§ **WORK INSTRUCTION**:
Quote the lines below from the one containing "ガン＆ワイドパンツ セッ" to the final line, both ends included; exclude the pictures.

(Records from a data source)
==============================

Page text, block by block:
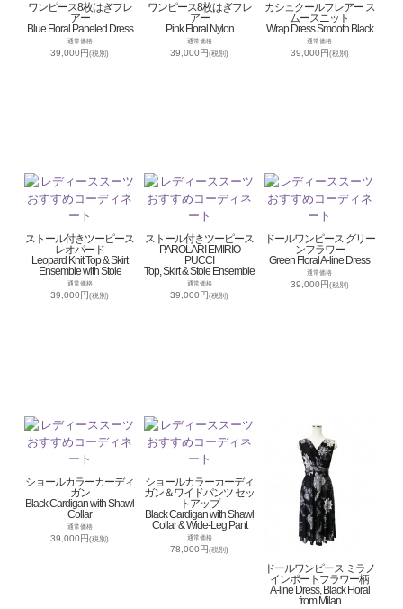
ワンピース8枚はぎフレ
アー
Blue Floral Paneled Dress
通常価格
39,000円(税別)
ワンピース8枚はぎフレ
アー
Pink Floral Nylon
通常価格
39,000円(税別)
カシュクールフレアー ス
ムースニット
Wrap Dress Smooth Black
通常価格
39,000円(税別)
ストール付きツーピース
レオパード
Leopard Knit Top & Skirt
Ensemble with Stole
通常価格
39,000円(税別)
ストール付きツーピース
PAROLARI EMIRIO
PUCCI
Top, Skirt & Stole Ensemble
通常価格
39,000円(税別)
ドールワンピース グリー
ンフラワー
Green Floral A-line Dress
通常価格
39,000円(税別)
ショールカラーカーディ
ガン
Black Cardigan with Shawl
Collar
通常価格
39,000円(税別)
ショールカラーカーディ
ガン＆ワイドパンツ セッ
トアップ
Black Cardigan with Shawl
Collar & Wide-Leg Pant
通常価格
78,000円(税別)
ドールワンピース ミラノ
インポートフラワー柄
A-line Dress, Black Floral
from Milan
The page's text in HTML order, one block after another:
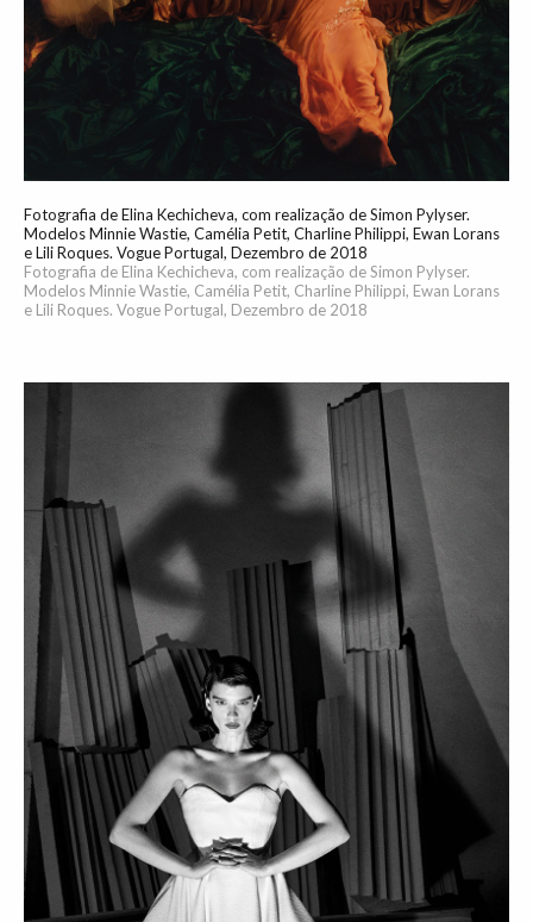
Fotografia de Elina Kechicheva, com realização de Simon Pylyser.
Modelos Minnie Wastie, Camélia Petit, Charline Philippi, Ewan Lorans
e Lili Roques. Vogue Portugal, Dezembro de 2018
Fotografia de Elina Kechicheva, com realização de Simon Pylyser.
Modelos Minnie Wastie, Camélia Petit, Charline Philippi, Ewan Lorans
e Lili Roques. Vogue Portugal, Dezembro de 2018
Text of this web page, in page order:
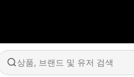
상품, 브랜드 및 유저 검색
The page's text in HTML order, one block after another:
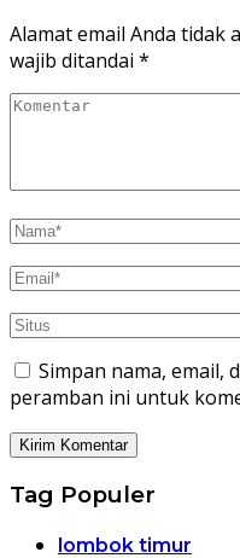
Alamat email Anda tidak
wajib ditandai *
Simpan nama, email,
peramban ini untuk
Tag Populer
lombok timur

==============================

§ **EXERCISE RESULT**:
ガン＆ワイドパンツ セッ
トアップ
Black Cardigan with Shawl
Collar & Wide-Leg Pant
通常価格
78,000円(税別)
ドールワンピース ミラノ
インポートフラワー柄
A-line Dress, Black Floral
from Milan
The page's text in HTML order, one block after another:
Fotografia de Elina Kechicheva, com realização de Simon Pylyser.
Modelos Minnie Wastie, Camélia Petit, Charline Philippi, Ewan Lorans
e Lili Roques. Vogue Portugal, Dezembro de 2018
Fotografia de Elina Kechicheva, com realização de Simon Pylyser.
Modelos Minnie Wastie, Camélia Petit, Charline Philippi, Ewan Lorans
e Lili Roques. Vogue Portugal, Dezembro de 2018
Text of this web page, in page order:
상품, 브랜드 및 유저 검색
The page's text in HTML order, one block after another:
Alamat email Anda tidak
wajib ditandai *
Simpan nama, email,
peramban ini untuk
Tag Populer
lombok timur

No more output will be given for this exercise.